Much of the fun of an amusement ride results from its stomach-churning, mind-jangling unpredictability. The Tilt-A-Whirl for example, spins its passengers from in one direction, then another, sometimes hesitating between forays and sometimes swinging abruptly from one motion to another. The rider never knows exactly what to expect next.

Kautz and Huggard, students at Northern Arizona University in Flagstaff, Arizona, studied the ride's motion in the hope that it might entertain students studying chaos theory, a branch of mathematics that analyzes the behavior of unpredictable systems such as weather patterns. The Tilt-A-Whirl consists of seven cars which travel around an undulating track, spinning in either direction and independently of each other. It is impossible to predict how a car will behave during the ride.

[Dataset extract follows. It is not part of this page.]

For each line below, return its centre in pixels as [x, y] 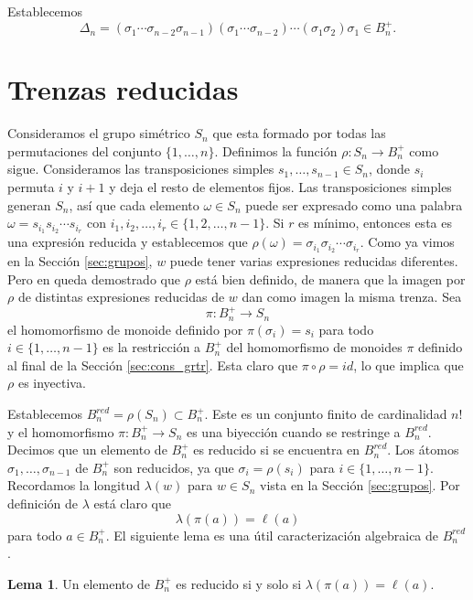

Moreover, what happens to an individual car is highly dependent on the weight of its passengers and where they sit-a characteristic of chaotic systems, in which small changes in the starting conditions produce wildly different results. The two researchers also found that passengers can dramatically affect what their car does by throwing their weight in a certain direction at a key moment. In 100,000 simulated rides, no two are exactly the same.

The ride was invented in 1926 by Herbert Sellner of Minnesota. The Tilt-A-Whirl first operated in 1926 at an amusement park in White Bear Lake, Minnesota. Most likely, the ride's inventor, Herbert W. Sellner discovered its unpredictable dynamics not through mathematical analysis but by building one and trying it out.

The mathematical model indicates that when the platforms travel at very low speeds along the track, the cars complete one backward revolution as their platforms go over each hill. At high speeds, a car swings to its platform's outer edge and stays locked in that position.

The mathematical naivety of the amusement park industry may be a thing of the past. Kautz and Huggard's analysis has caught the attention of manufacturers who are interested in designing more chaotic motion into future models to make them more fun. An engineer with Chance Operations of Wichita, Kansas, says computer programs for designing rides should be able to take account of chaotic motions and introduce extra thrills.